START AVAILABLE DATA

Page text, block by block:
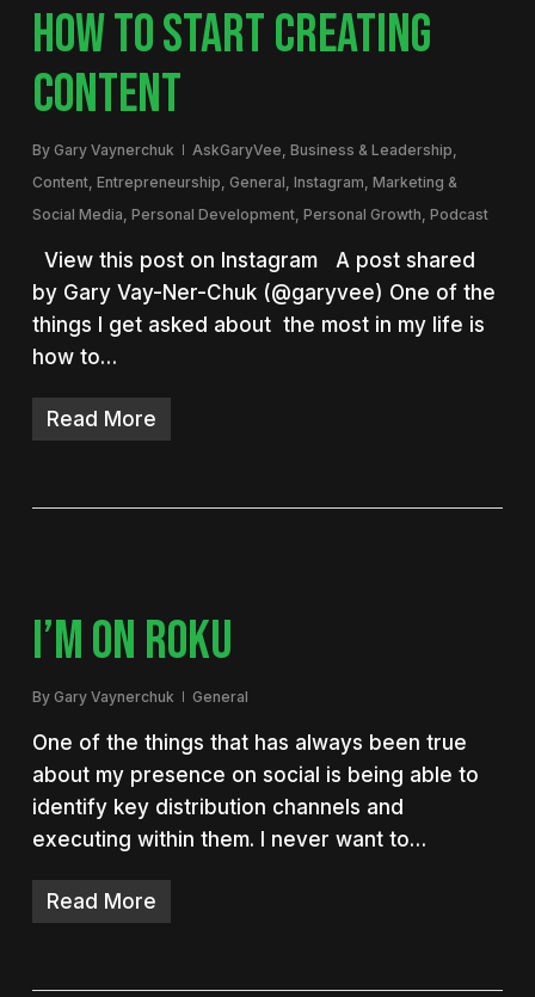
HOW TO START CREATING
CONTENT
By Gary Vaynerchuk AskGaryVee Business & Leadership
Content, Entrepreneurship General Instagram Marketing &
Social Media Personal Development, Personal Growth Podcast
View this post on Instagram A post shared
by Gary Vay-Ner-Chuk (@garyvee) One of the
things I get asked about the most in my life is
how to…
Read More
I’M ON ROKU
By Gary Vaynerchuk General
One of the things that has always been true
about my presence on social is being able to
identify key distribution channels and
executing within them. I never want to…
Read More

END AVAILABLE DATA

Retype the records verbatim, but not their images.

Page text, block by block:
HOW TO START CREATING
CONTENT
By Gary Vaynerchuk AskGaryVee Business & Leadership
Content, Entrepreneurship General Instagram Marketing &
Social Media Personal Development, Personal Growth Podcast
View this post on Instagram A post shared
by Gary Vay-Ner-Chuk (@garyvee) One of the
things I get asked about the most in my life is
how to…
Read More
I’M ON ROKU
By Gary Vaynerchuk General
One of the things that has always been true
about my presence on social is being able to
identify key distribution channels and
executing within them. I never want to…
Read More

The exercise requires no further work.